> TASK PROMPT
Keep only those lines of the records that include the string "download".

> SUPPLIED RECORDS
........
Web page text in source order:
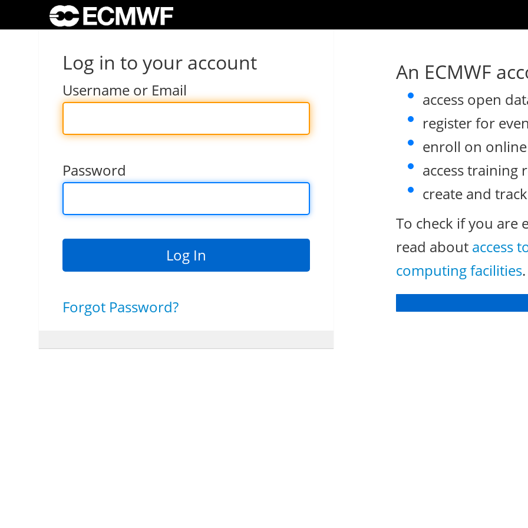
Log in to your account
Username or Email
Password
Forgot Password?
An ECMWF
access open
register for
enroll on
access training
create and
To check if you are
read about access
computing facilities.
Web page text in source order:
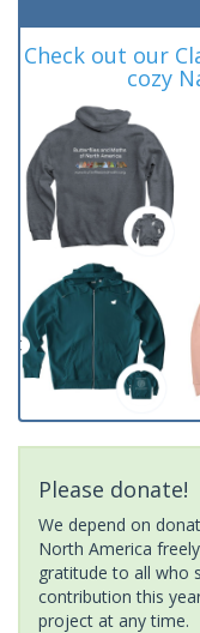
Check out our
cozy
Please donate!
We depend on
North America
gratitude to all who
contribution this
project at any time.
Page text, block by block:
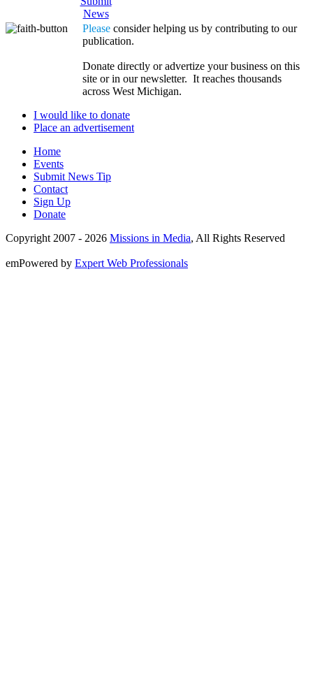
News
Please consider helping us by contributing to our
publication.
Donate directly or advertize your business on this
site or in our newsletter. It reaches thousands
across West Michigan.
I would like to donate
Place an advertisement
Home
Events
Submit News Tip
Contact
Sign Up
Donate
Copyright 2007 - 2026 Missions in Media, All Rights Reserved
emPowered by Expert Web Professionals
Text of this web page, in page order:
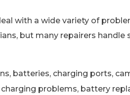
with a wide variety of
but many repairers handle
batteries, charging ports,
problems, battery
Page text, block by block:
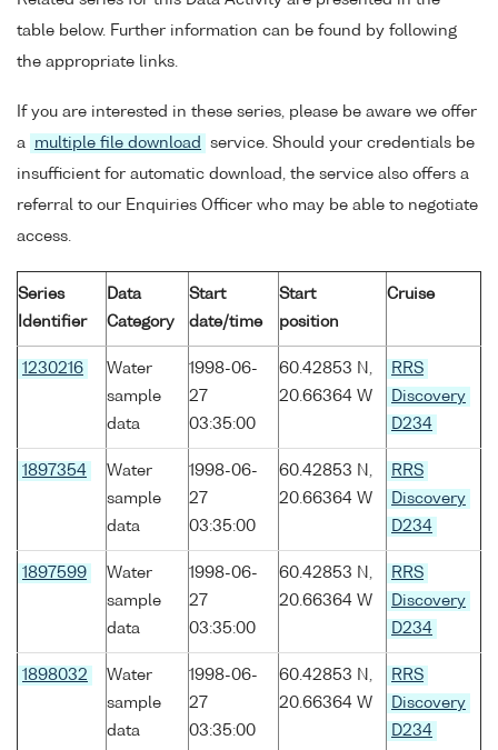
table below. Further information can be found by following
the appropriate links.
If you are interested in these series, please be aware we offer
a
multiple file download
service. Should your credentials be
insufficient for automatic download, the service also offers a
referral to our Enquiries Officer who may be able to negotiate
access.
Series
Identifier
Data
Category
Start
date/time
Start
position
Cruise
1230216
Water
sample
data
1998-06-
27
03:35:00
60.42853 N,
20.66364 W
RRS
Discovery
D234
1897354
Water
sample
data
1998-06-
27
03:35:00
60.42853 N,
20.66364 W
RRS
Discovery
D234
1897599
Water
sample
data
1998-06-
27
03:35:00
60.42853 N,
20.66364 W
RRS
Discovery
D234
1898032
Water
sample
data
1998-06-
27
03:35:00
60.42853 N,
20.66364 W
RRS
Discovery
D234
........
> WRITTEN RESPONSE
multiple file download
insufficient for automatic download, the service also offers a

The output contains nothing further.